ABOUT THIS EXERCISE:
Look through the data below. Pick out the lines holding the string "send".
-=-=-=-=-
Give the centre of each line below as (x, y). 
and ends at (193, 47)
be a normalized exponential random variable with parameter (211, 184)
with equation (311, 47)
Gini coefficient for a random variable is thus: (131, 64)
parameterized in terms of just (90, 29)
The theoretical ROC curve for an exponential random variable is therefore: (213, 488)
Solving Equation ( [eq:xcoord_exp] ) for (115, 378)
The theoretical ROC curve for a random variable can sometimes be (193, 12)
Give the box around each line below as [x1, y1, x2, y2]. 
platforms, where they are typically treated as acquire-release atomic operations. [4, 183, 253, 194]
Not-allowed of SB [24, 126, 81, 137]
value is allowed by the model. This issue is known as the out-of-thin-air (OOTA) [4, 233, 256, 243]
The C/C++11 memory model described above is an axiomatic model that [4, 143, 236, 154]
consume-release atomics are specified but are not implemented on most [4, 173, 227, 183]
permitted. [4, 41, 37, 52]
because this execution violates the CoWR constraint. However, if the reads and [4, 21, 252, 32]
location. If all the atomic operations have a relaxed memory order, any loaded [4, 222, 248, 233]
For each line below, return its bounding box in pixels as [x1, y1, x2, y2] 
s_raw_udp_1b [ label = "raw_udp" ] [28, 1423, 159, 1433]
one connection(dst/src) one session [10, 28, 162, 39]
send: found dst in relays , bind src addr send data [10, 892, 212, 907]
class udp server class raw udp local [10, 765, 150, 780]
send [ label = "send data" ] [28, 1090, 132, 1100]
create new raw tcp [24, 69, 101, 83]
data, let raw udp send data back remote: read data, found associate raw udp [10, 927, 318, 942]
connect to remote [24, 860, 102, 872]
-=-=-=-=-
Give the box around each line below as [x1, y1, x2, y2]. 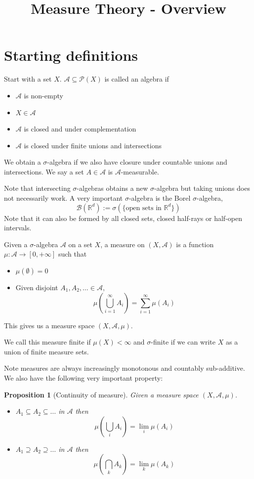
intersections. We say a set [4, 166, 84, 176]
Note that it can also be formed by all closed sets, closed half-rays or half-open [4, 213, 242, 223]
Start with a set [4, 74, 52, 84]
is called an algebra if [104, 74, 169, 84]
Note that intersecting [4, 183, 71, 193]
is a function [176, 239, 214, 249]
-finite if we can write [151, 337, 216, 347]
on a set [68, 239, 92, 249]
-=-=-=-=-
ANSWER SPACE:
send: found dst in relays , bind src addr send data [10, 892, 212, 907]
send [ label = "send data" ] [28, 1090, 132, 1100]
data, let raw udp send data back remote: read data, found associate raw udp [10, 927, 318, 942]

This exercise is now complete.